Pictures aside, copy exactly the lines running from the one with "JOBS BY EDUCATION" to the end of the records.

---- Data

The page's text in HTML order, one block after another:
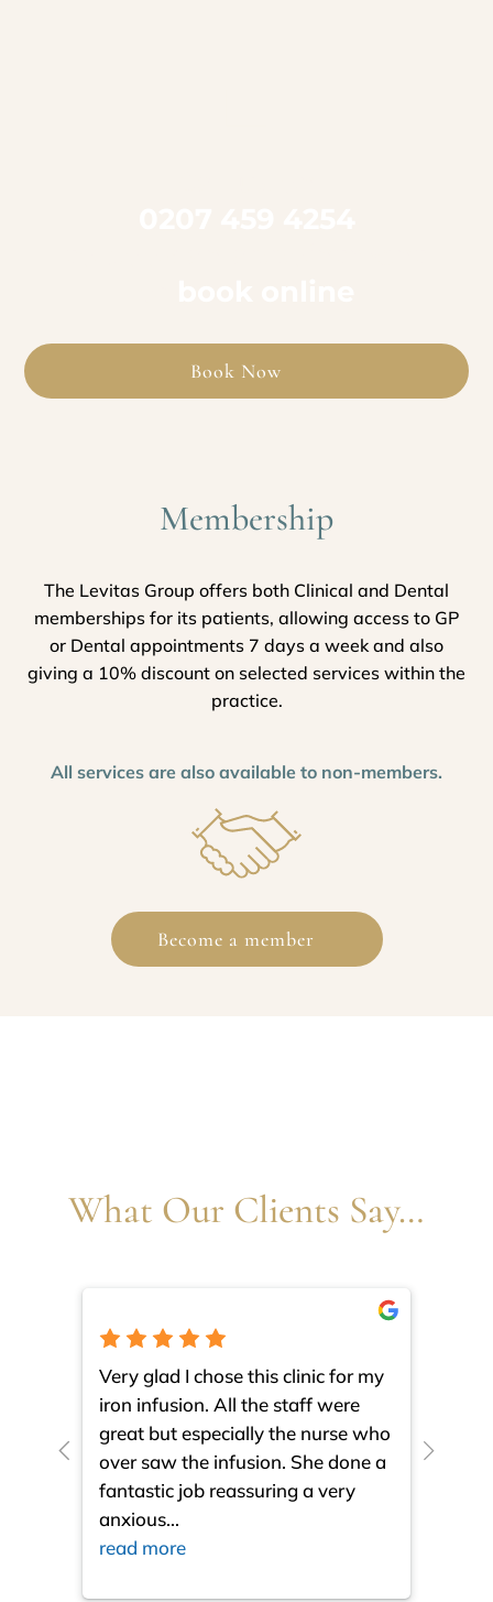
Book Now
Membership
The Levitas Group offers both Clinical and Dental
memberships for its patients, allowing access to GP
or Dental appointments 7 days a week and also
giving a 10% discount on selected services within the
practice.
All services are also available to non-members.
Become a member
What Our Clients Say…
Very glad I chose this clinic for my
iron infusion. All the staff were
great but especially the nurse who
over saw the infusion. She done a
fantastic job reassuring a very
anxious...
read more
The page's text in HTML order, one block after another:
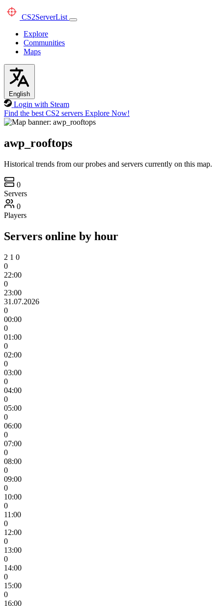
CS2ServerList
Explore
Communities
Maps
English
Login with Steam
Find the best CS2 servers Explore Now!
awp_rooftops
Historical trends from our probes and servers currently on this map.
0
Servers
0
Players
Servers online by hour
2 1 0
0
22:00
0
23:00
31.07.2026
0
00:00
0
01:00
0
02:00
0
03:00
0
04:00
0
05:00
0
06:00
0
07:00
0
08:00
0
09:00
0
10:00
0
11:00
0
12:00
0
13:00
0
14:00
0
15:00
0
16:00
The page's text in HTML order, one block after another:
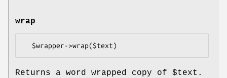
wrap
Returns a word wrapped copy of $text .
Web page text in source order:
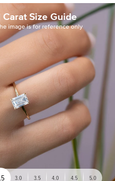
Size Guide
image is for reference only
3.0 3.5 4.0 4.5 5.0
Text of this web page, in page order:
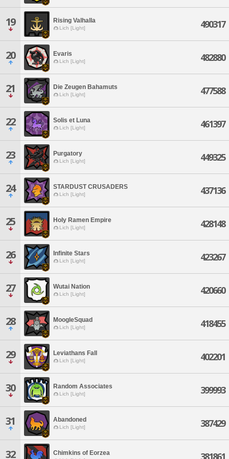
19 Rising Valhalla
Lich [Light] 490317
20 Evaris
Lich [Light] 482880
21 Die Zeugen Bahamuts
Lich [Light] 477588
22 Solis et Luna
Lich [Light] 461397
23 Purgatory
Lich [Light] 449325
24 STARDUST CRUSADERS
Lich [Light] 437136
25 Holy Ramen Empire
Lich [Light] 428148
26 Infinite Stars
Lich [Light] 423267
27 Wutai Nation
Lich [Light] 420660
28 MoogleSquad
Lich [Light] 418455
29 Leviathans Fall
Lich [Light] 402201
30 Random Associates
Lich [Light] 399993
31 Abandoned
Lich [Light] 387429
32 Chimkins of Eorzea 381861
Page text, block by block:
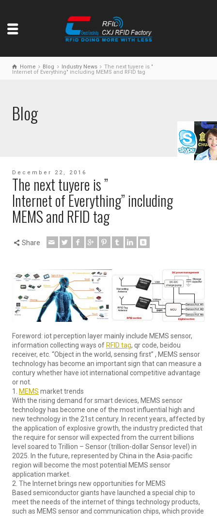
Home Blog Industry News
The next tuyere is "
Internet of Everything" including MEMS and RFID tag
Blog
December 22, 2016
The next tuyere is ”
Internet of Everything” including
MEMS and RFID tag
Share
Foreword: iot perception layer mainly include MEMS sensor,
information collecting ways of RFID tag, qr code, beidou
receiver, etc. “Object in the world, sensing first” , MEMS sensor
technology has become an important sign that can measure a
contury whether have iot international competitive advantage
or not.
1. MEMS market trends
With the rising demand for smart devices, MEMS sensor
technology has become one of the most influential high and
new technology in the 21st century. In recent years, affected by
the application of explosive growth, the industry predicted that
the require for sensor will expected from the current billions
level soared to Trillion – Sensor (trillion-dollar Sensor level) in
2025. In the future, represented by China in the Asia-pacific
region will become the most potential MEMS sensor
application market.
2. The Internet brings new opportunities for MEMS
Based semiconductor giants have launched a special chip to
meet the needs of the internet of things technology products,
such as MEMS sensor and communication chips, which provide
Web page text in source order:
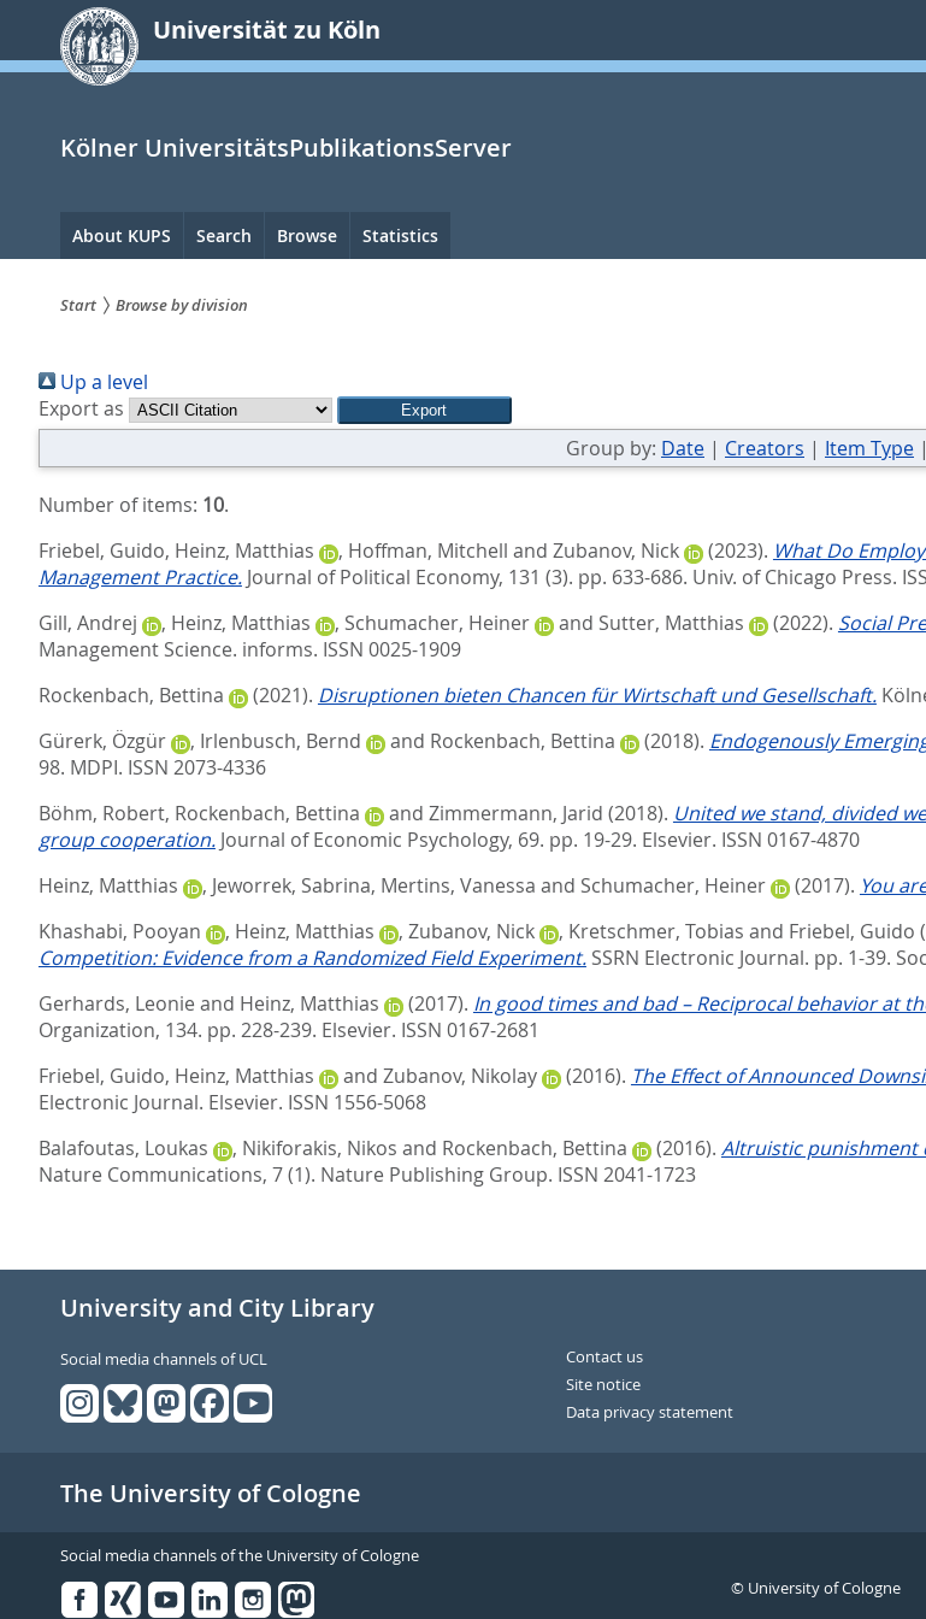
springen
Universität zu Köln
Kölner UniversitätsPublikationsServer
Hauptnavigation
About KUPS Search Browse Statistics
sind
hier:
Start Browse by division
Up a level
Export as
Group by: Date | Creators | Item Type |
Number of items: 10.
Friebel, Guido, Heinz, Matthias , Hoffman, Mitchell and Zubanov, Nick (2023). What Do
Management Practice. Journal of Political Economy, 131 (3). pp. 633-686. Univ. of Chicago Press.
Gill, Andrej
, Heinz, Matthias , Schumacher, Heiner and Sutter, Matthias (2022). Social
Management Science. informs. ISSN 0025-1909
Rockenbach, Bettina
(2021). Disruptionen bieten Chancen für Wirtschaft und Gesellschaft.
Gürerk, Özgür
, Irlenbusch, Bernd and Rockenbach, Bettina (2018). Endogenously
98. MDPI. ISSN 2073-4336
Böhm, Robert, Rockenbach, Bettina and Zimmermann, Jarid (2018). United we stand, divided
group cooperation. Journal of Economic Psychology, 69. pp. 19-29. Elsevier. ISSN 0167-4870
Heinz, Matthias
, Jeworrek, Sabrina, Mertins, Vanessa and Schumacher, Heiner (2017). You
Khashabi, Pooyan
, Heinz, Matthias , Zubanov, Nick , Kretschmer, Tobias and Friebel, Guido
Competition: Evidence from a Randomized Field Experiment. SSRN Electronic Journal. pp. 1-39.
Gerhards, Leonie and Heinz, Matthias (2017). In good times and bad – Reciprocal behavior at
Organization, 134. pp. 228-239. Elsevier. ISSN 0167-2681
Friebel, Guido, Heinz, Matthias and Zubanov, Nikolay (2016). The Effect of Announced
Electronic Journal. Elsevier. ISSN 1556-5068
Balafoutas, Loukas
, Nikiforakis, Nikos and Rockenbach, Bettina (2016). Altruistic punishment
Nature Communications, 7 (1). Nature Publishing Group. ISSN 2041-1723
University and City Library
Social media channels of UCL
Contact us
Site notice
Data privacy statement
The University of Cologne
Social media channels of the University of Cologne
© University of Cologne
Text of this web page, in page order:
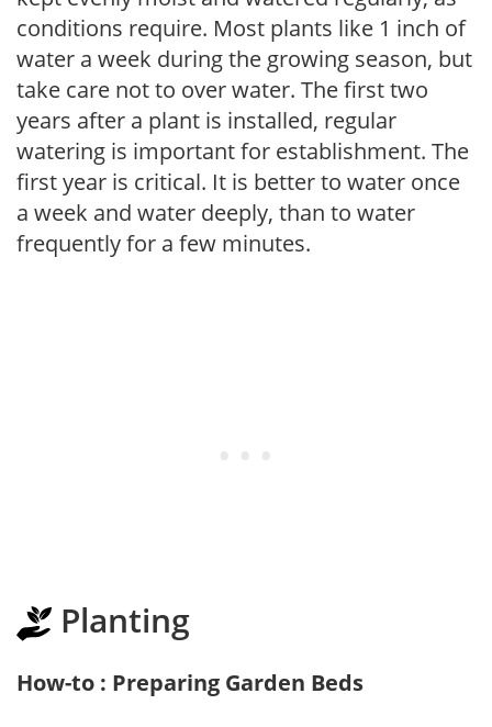
conditions require. Most plants like 1 inch of
water a week during the growing season, but
take care not to over water. The first two
years after a plant is installed, regular
watering is important for establishment. The
first year is critical. It is better to water once
a week and water deeply, than to water
frequently for a few minutes.
Planting
How-to : Preparing Garden Beds
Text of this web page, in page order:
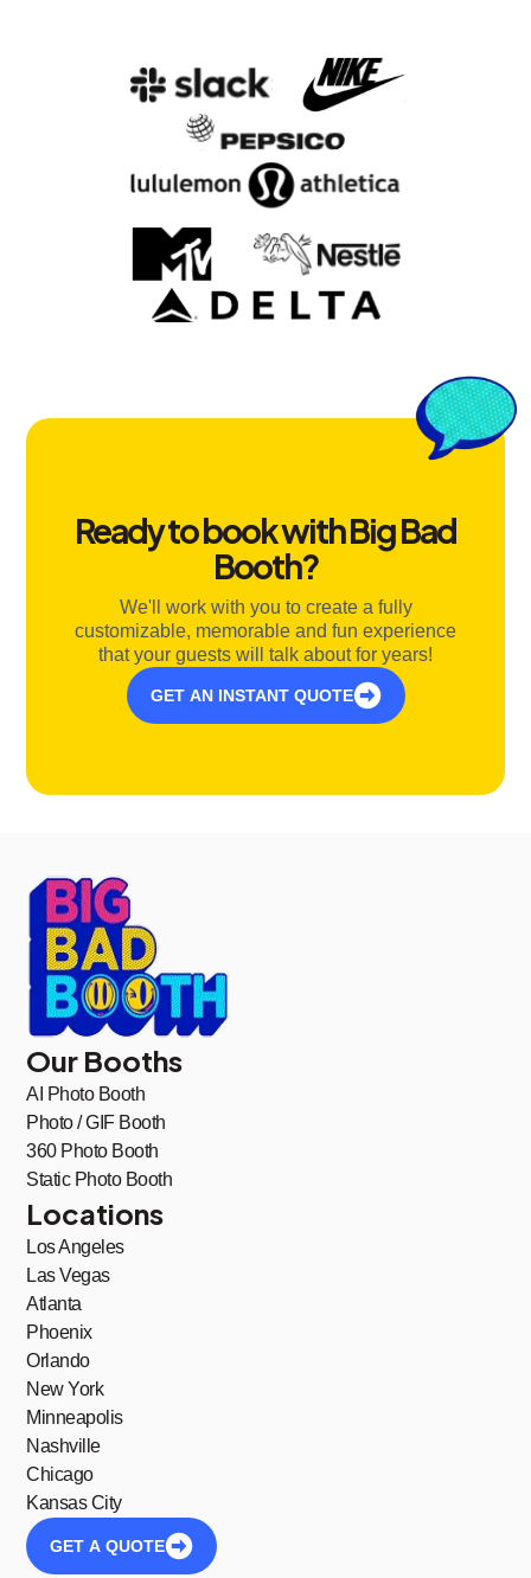
Ready to book with Big Bad
Booth?
We'll work with you to create a fully
customizable, memorable and fun experience
that your guests will talk about for years!
GET AN INSTANT QUOTE
Our Booths
AI Photo Booth
Photo / GIF Booth
360 Photo Booth
Static Photo Booth
Locations
Los Angeles
Las Vegas
Atlanta
Phoenix
Orlando
New York
Minneapolis
Nashville
Chicago
Kansas City
GET A QUOTE
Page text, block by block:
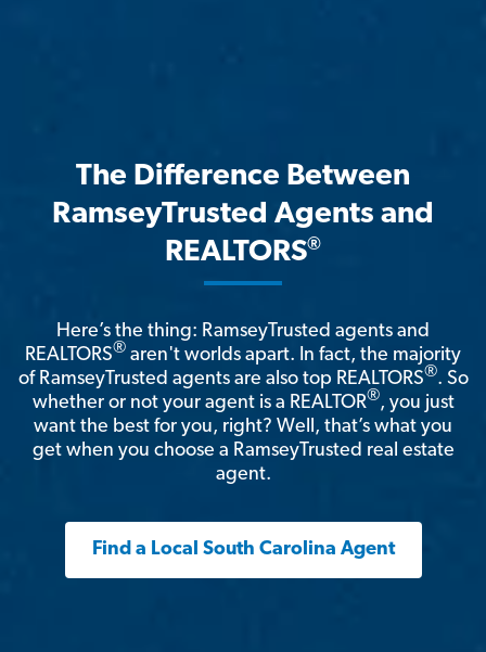
The Difference Between
RamseyTrusted Agents and
REALTORS®
Here’s the thing: RamseyTrusted agents and
REALTORS® aren't worlds apart. In fact, the majority
of RamseyTrusted agents are also top REALTORS®. So
whether or not your agent is a REALTOR®, you just
want the best for you, right? Well, that’s what you
get when you choose a RamseyTrusted real estate
agent.
Find a Local South Carolina Agent
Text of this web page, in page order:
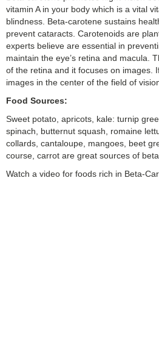
vitamin A in your body which is a vital
blindness. Beta-carotene sustains
prevent cataracts. Carotenoids are
experts believe are essential in
maintain the eye’s retina and macula.
of the retina and it focuses on images.
images in the center of the field of
Food Sources:
Sweet potato, apricots, kale: turnip
spinach, butternut squash, romaine
collards, cantaloupe, mangoes, beet
course, carrot are great sources of
Watch a video for foods rich in Beta-
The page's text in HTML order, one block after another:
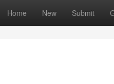
Home New Submit
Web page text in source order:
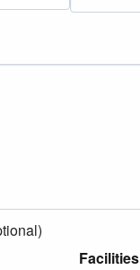
Facilities
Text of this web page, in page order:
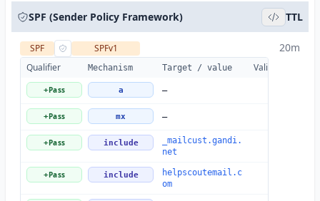
SPF (Sender Policy Framework) TTL
SPF
SPFv1
Qualifier
Mechanism Target / value Valid
+Pass a —
+Pass mx —
+Pass include
_mailcust.gandi.
net
+Pass include
helpscoutemail.c
om
20m
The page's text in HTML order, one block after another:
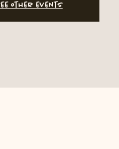
other events
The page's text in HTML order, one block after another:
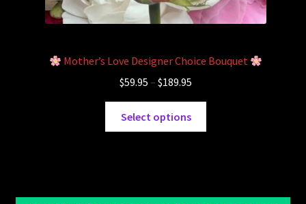
Mother’s Love Designer Choice Bouquet
$59.95 – $189.95
Select options
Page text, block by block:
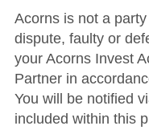
Acorns is not a
dispute, faulty or
your Acorns Invest
Partner in
You will be notified
included within this
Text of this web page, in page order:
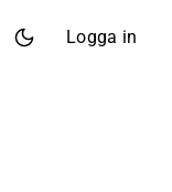
Logga in
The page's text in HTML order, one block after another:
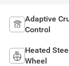
Adaptive
Control
Heated
Wheel
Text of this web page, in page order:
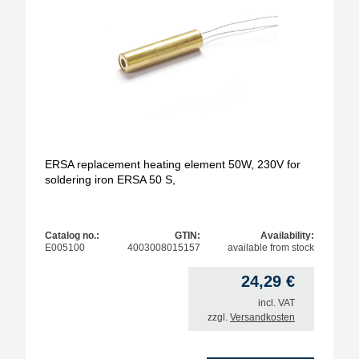
ERSA replacement heating element 50W, 230V for
soldering iron ERSA 50 S,
Catalog no.:
E005100
GTIN:
4003008015157
Availability:
available from stock
24,29 €
incl. VAT
zzgl. Versandkosten
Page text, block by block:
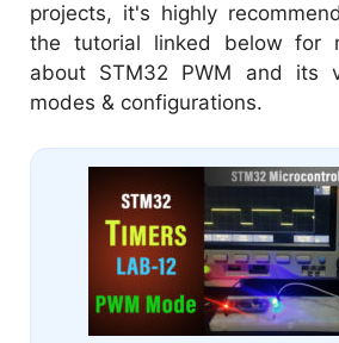
projects, it's highly
the tutorial linked below for
about STM32 PWM and its
modes & configurations.
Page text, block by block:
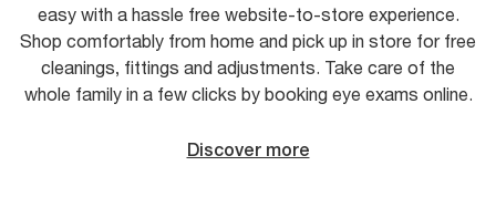
easy with a hassle free website-to-store experience.
Shop comfortably from home and pick up in store for free
cleanings, fittings and adjustments. Take care of the
whole family in a few clicks by booking eye exams online.
Discover more
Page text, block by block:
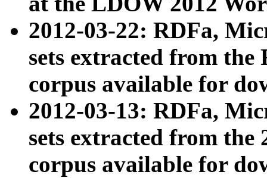
2012-03-22: RDFa,
sets extracted from
corpus available for
2012-03-13: RDFa,
sets extracted from the
corpus available for
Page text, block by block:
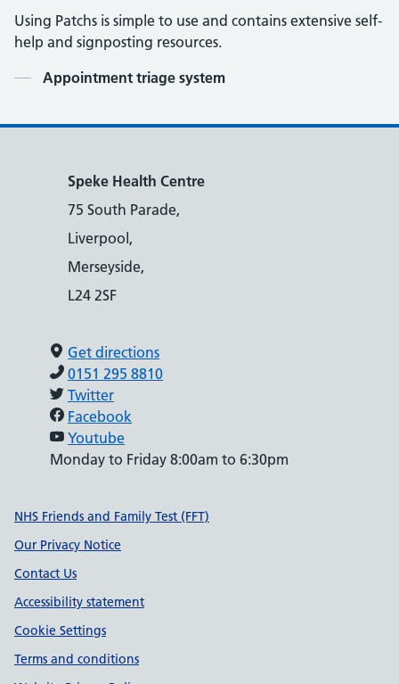
Using Patchs is simple to use and contains extensive self-
help and signposting resources.
Contents
Appointment triage system
Speke Health Centre
75 South Parade,
Liverpool,
Merseyside,
L24 2SF
Get directions
0151 295 8810
Twitter
Facebook
Youtube
Monday to Friday 8:00am to 6:30pm
Support links
NHS Friends and Family Test (FFT)
Our Privacy Notice
Contact Us
Accessibility statement
Cookie Settings
Terms and conditions
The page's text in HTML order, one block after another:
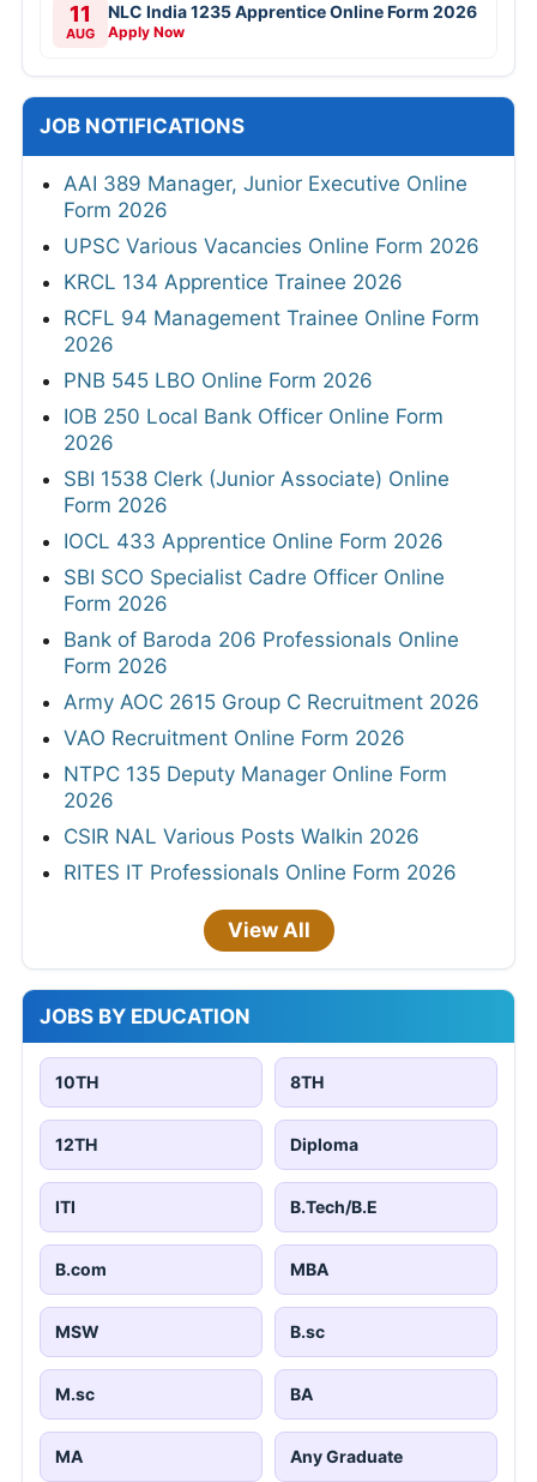
11
AUG
NLC India 1235 Apprentice Online Form 2026
Apply Now
JOB NOTIFICATIONS
AAI 389 Manager, Junior Executive Online
Form 2026
UPSC Various Vacancies Online Form 2026
KRCL 134 Apprentice Trainee 2026
RCFL 94 Management Trainee Online Form
2026
PNB 545 LBO Online Form 2026
IOB 250 Local Bank Officer Online Form
2026
SBI 1538 Clerk (Junior Associate) Online
Form 2026
IOCL 433 Apprentice Online Form 2026
SBI SCO Specialist Cadre Officer Online
Form 2026
Bank of Baroda 206 Professionals Online
Form 2026
Army AOC 2615 Group C Recruitment 2026
VAO Recruitment Online Form 2026
NTPC 135 Deputy Manager Online Form
2026
CSIR NAL Various Posts Walkin 2026
RITES IT Professionals Online Form 2026
View All
JOBS BY EDUCATION
10TH 8TH
12TH Diploma
ITI B.Tech/B.E
B.com MBA
MSW B.sc
M.sc BA
MA Any Graduate
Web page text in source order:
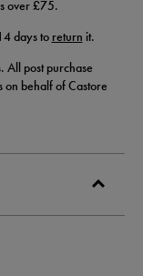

--------

• **Output for this task**
JOBS BY EDUCATION
10TH 8TH
12TH Diploma
ITI B.Tech/B.E
B.com MBA
MSW B.sc
M.sc BA
MA Any Graduate
Web page text in source order:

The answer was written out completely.